At the end of the two-week period, 88% of those assigned to lenacapavir experienced at least a half-log reduction in viral load, compared with just 17% in the placebo group. Despite the small numbers, the difference was highly statistically significant, meaning it was probably not attributable to chance. What’s more, people in the lenacapavir group saw a significantly greater average change in viral load compared with the placebo group (-1.93 versus -0.29 log).

Lenacapavir was generally safe and well tolerated. No drug-related serious adverse events were reported, and no one stopped the drug early for any reason. The most common side effect was mild to moderate swelling and nodules at the injection site.

“There is an urgent and critical need for innovative treatment options for people living with HIV who have limited treatment options and are not able to maintain virologic suppression on their current therapy, whether from challenges adhering to a complex regimen or HIV mutations that cause drug resistance,” Edwin DeJesus, MD, of the Orlando Immunology Center, said in a Gilead press release. “The initial CAPELLA trial results demonstrate that lenacapavir led to a rapid decline in viral load in heavily treatment-experienced people with multidrug resistance living with HIV. This clinical response could potentially have an important impact on individual patients and public health.”

Lenacapavir is being developed as a component of long-acting antiretroviral therapy. Previous results showed that lenacapavir injections maintained adequate drug concentrations for several months. Phase Ib results reported at last summer’s international AIDS Conference showed that a single 900 milligram dose led to sustained therapeutic concentrations for at least six months in HIV-negative volunteers. 

However, using lenacapavir in a combination regimen for HIV treatment presents a challenge, as currently, no other antiretrovirals can be given at such long intervals. The Food and Drug Administration recently approved once-monthly injections of ViiV Healthcare’s Cabenuva (cabotegravir/rilpivirine), though a study showed that administration every other month works just as well. Merck’s islatravir plus MK-8507 is being studied as a once-weekly oral treatment regimen.

Update: Researchers presented further data on lenacapavir at this year’s Conference on Retroviruses and Opportunistic Infections. On March 15, Gilead and Merck announced that they will collaborate to jointly develop long-acting combinations of lenacapavir and islatravir for HIV treatment. 

But PrEP is a different story, as a single drug is enough to prevent HIV acquisition. Recent studies showed that cabotegravir injections every other month worked even better than the highly effective daily Truvada (tenofovir disoproxil fumarate/emtricitabine) for men and trans women and for cisgender women in Africa. Islatravir shows promise as once-monthly oral PrEP, and an implant formulation could last as long as a year.

Lenacapavir injections every six months for PrEP will be evaluated in two studies.
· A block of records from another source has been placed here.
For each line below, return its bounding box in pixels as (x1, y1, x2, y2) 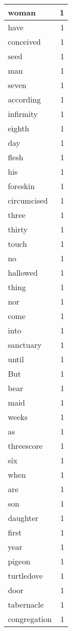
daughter (8, 512, 38, 524)
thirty (8, 223, 28, 235)
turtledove (8, 570, 43, 581)
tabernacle (8, 599, 44, 610)
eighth (8, 122, 30, 134)
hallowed (8, 267, 38, 278)
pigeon (8, 555, 31, 567)
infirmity (8, 108, 38, 119)
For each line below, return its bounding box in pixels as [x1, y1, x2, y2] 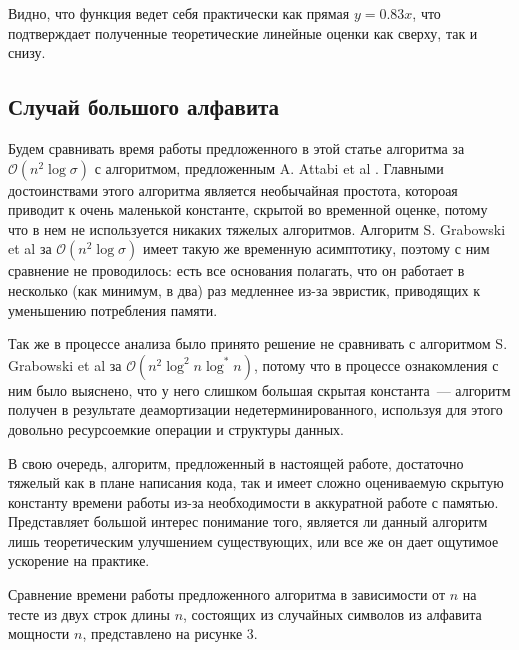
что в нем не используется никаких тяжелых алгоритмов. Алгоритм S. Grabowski [8, 218, 506, 239]
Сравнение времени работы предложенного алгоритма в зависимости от [8, 584, 446, 605]
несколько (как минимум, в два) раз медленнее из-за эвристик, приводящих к [8, 279, 481, 300]
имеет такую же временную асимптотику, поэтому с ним [142, 238, 490, 259]
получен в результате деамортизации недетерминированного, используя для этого [8, 399, 503, 420]
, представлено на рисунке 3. [82, 623, 258, 644]
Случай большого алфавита [8, 91, 280, 122]
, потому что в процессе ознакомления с [253, 354, 499, 375]

Moupali Das, MD, MPH, of Gilead described the trial designs at the recent virtual HIV Research for Prevention Conference.

A lenacapavir arm will be added to the Women’s HIV Prevention Study, which is comparing Truvada and Descovy (tenofovir alafenamide/emtricitabine) for adolescent girls and young women in sub-Saharan Africa. The FDA approved Descovy for PrEP in 2019 but not for people exposed to HIV via vaginal sex, due to a lack of data, which this study aims to remedy.
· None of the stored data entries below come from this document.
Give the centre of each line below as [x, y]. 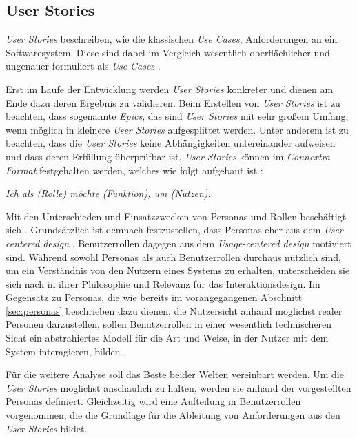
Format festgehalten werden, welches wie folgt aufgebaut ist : [134, 170]
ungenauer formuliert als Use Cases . [83, 66]
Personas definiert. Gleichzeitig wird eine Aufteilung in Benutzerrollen [153, 401]
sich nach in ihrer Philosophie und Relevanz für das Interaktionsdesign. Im [163, 283]
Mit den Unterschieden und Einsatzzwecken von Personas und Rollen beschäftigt [176, 216]
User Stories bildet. [47, 428]
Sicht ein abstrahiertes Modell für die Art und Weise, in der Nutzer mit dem [167, 338]
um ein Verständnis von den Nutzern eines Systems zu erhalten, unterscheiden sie [178, 270]

In this trial, approximately 5,000 adolescent girls and young women in Uganda and South Africa will be randomly assigned to receive once-daily Truvada or once-daily Descovy pills plus placebo injections or lenacapavir injections every six months plus daily placebo pills.

Another planned study will compare daily Truvada versus lenacapavir injections every six months in approximately 3,000 cisgender men, transgender women and trans men who have sex with men in the United States and South Africa.

In both studies, HIV acquisition in the trial arms will be compared against background incidence in comparable populations in the same regions.